£1m windfall to support England's refugee and migrant entrepreneurs

ACH, a social enterprise specialised in refugee integration and employment services, has received almost £1m in EU funding for a new project to support entrepreneurs in the West of England and the West Midlands.

The Effective Digital Entrepreneurship and Business Support (EDEBS) project will help 500 existing businesses or pre-start entrepreneurs who are refugees or migrants. Unlike classic business training, the project will be tailored to the particular needs of refugee entrepreneurs, ACH said.

The initiative stems from the observation that most forms of business support, which involve a formally structured course using a “teacher-pupil” approach, are often not appropriate for refugee communities, Richard Thickpenny, ACH’s chief innovation officer, said. EDEBS aims to make resources available to entrepreneurs in a way that allows them to acquire knowledge autonomously as they need it, while helping them to develop networks by connecting them to established refugee businesspeople.

“EDEBS is about liberating business support knowledge,” said Thickpenny: most of this knowledge typically sits with business support advisers, and people have to follow a formal course to access it. “What EDEBS is trying to do is to get that knowledge out into the community,” he added.

Covid stimulated and identified the massive need for a new type of business support

The two-year project is 90% funded by the €3.1bn European Union Asylum, Migration and Integration Fund (AMIF), which aims to make management of migration flows more efficient across the EU, and 10% by ACH and its partner the West Midlands Combined Authority (WMCA). It will provide a mix of coaching, mentoring and training; entrepreneurs will get help from ‘enterprise facilitators’ to fine-tune their ideas, and will be assigned a mentor and have access to specialist advisors when needed. 

The scheme also puts a big emphasis on role models through “fireside chats” where accomplished refugee businesspeople will share their experiences and lessons learned – from both success and failure.

Building this connection to fellow refugees who already have business knowledge is essential, according to ACH, which has worked with refugees since 2008. Refugee entrepreneurs are adaptable, and they benefit from a global reach – often able to rely on a wide-reaching diaspora. But their networks are thin locally – and the “chain of knowledge” from which entrepreneurs in other circles benefit is not there, Thickpenny said.

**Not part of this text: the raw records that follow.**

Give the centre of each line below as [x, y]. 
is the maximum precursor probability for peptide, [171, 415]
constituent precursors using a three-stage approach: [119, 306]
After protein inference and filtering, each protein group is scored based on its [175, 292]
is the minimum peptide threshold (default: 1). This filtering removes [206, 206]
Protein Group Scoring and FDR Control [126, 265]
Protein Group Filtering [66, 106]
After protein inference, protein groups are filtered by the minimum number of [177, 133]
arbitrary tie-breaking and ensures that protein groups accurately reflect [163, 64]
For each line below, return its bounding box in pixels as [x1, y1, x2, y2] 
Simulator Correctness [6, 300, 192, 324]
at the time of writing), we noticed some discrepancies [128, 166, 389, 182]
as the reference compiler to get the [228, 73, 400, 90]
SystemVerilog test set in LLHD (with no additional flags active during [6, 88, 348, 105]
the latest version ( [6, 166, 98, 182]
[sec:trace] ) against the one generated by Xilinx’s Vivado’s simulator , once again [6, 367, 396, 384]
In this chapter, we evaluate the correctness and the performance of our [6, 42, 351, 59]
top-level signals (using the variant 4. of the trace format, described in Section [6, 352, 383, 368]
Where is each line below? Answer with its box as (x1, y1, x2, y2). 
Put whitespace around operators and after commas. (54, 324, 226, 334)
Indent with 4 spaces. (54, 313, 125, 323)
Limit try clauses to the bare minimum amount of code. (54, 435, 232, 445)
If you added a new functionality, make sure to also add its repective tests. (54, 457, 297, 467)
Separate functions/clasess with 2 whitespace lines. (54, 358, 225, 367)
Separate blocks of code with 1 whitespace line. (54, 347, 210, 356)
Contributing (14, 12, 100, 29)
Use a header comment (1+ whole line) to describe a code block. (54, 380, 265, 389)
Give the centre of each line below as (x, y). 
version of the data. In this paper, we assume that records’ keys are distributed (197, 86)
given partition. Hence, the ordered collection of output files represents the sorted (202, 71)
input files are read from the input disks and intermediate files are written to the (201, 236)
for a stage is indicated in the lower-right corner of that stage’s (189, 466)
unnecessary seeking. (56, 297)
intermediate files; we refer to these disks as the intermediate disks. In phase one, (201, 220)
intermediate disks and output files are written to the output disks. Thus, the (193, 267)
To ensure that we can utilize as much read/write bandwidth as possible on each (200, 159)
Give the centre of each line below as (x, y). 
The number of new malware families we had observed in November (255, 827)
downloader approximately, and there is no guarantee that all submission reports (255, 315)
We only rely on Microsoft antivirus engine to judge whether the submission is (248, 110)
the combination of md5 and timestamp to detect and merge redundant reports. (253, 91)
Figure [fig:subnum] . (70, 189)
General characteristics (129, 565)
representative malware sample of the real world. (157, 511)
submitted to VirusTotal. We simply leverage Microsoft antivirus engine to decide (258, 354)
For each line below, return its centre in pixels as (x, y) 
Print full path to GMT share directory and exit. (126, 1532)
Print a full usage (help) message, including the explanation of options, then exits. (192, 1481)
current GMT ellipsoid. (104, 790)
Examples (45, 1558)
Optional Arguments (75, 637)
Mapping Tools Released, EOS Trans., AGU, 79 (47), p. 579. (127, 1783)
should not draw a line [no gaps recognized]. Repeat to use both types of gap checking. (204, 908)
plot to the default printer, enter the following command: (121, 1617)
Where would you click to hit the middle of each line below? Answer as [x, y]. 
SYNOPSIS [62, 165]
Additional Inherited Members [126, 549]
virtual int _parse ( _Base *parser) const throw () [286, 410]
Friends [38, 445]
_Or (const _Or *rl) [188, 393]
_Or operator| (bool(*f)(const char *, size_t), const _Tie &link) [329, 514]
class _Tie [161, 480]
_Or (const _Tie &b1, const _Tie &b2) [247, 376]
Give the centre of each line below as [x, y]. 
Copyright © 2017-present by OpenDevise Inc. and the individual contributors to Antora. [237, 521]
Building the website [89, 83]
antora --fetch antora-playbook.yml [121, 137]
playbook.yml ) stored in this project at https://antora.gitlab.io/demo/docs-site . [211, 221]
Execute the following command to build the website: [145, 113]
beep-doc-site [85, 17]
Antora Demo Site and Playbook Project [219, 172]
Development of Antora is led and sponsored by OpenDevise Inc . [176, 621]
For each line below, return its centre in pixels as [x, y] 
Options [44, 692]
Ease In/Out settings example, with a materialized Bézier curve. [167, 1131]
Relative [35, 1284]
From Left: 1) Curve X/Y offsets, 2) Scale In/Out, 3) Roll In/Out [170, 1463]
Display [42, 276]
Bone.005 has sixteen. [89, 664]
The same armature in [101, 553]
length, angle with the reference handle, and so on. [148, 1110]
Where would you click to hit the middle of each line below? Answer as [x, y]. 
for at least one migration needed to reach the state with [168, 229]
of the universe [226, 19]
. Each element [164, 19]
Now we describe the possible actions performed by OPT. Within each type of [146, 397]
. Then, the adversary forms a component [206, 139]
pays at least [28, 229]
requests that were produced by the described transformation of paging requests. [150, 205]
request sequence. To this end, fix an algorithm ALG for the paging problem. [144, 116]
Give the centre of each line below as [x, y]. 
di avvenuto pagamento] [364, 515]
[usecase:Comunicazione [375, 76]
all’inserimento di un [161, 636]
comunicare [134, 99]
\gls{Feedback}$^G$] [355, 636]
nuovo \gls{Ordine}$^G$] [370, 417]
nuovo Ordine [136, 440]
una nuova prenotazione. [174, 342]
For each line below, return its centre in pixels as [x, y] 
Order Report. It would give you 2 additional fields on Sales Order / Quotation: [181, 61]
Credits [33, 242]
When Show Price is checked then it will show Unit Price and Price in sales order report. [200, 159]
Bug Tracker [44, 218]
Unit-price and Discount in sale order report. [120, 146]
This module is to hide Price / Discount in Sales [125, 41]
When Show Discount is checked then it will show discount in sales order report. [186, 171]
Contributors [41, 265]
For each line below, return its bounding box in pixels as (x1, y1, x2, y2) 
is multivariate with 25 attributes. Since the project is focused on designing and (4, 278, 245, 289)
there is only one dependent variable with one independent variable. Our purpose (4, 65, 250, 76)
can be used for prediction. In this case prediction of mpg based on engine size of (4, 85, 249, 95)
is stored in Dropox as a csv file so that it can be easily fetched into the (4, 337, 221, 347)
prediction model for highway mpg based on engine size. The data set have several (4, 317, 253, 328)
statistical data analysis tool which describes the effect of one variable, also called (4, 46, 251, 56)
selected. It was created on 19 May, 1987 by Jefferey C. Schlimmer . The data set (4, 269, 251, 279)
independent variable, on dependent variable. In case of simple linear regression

Watch our film below about ACH founder – and former NatWest SE100 Leadership Award winner – Fuad Mahamed:

EDEBS builds on a one-year pilot run by ACH, the Refugee Entrepreneurship Support Project, which started in October 2019. While the approach of going deeper into the community was already in process, the Covid-19 crisis acted as a catalyst, Thickpenny said. “What we have seen during the [first] lockdown is communities that were left to their own devices,” even while business support to access government help was “much needed”. ACH managed to run a volunteer programme to deliver some help but the situation highlighted the lack of targeted support for refugee businesspeople, Thickpenny said. “Covid stimulated and identified the massive need for a new type of business support.”

 

‘Broken refugee’ stigma

ACH was founded by Fuad Mahamed, who came to the UK as a refugee from Somalia more than two decades ago. While grateful to be welcome in the country, he was frustrated by the feeling that people saw him as a “humanitarian case and a charity case,” he told Pioneers Post last year. After a successful career in the corporate sector, he went on to found ACH to enable refugees to integrate and contribute to UK society at the highest level without the “broken refugee” stigma – winning the Leadership Award in the 2019 NatWest SE100 Awards for his achievements.

Helping refugee entrepreneurs “thrive” fits into this objective. Refugees are often rushed into “just” finding a job – often low-end and precarious employment, out of necessity rather than choice – and little attention is paid to them developing long-term, fulfilling careers, Thickpenny said. Research published by the EU and OECD in 2016 showed that refugees in Europe are almost twice as likely to be in part-time employment than native workers (30% versus 17%) and 60% of employed, tertiary-educated refugees are overqualified for the job they occupy.

“EDEBS is there not just to provide a job but to provide support to those with an entrepreneurial spirit,” Thickpenny added.

The EU money for the new project is part of the last cycle of AMIF funding open to UK entities, and ends in 2023. The UK government is yet to publish details about programmes that will replace this type of EU funding, but Thickpenny said there are potentially “interesting times” ahead as the focus on a green economy will create the need for training people with new skills. “[But] the devil is in the detail, so we will need to hear more,” he said.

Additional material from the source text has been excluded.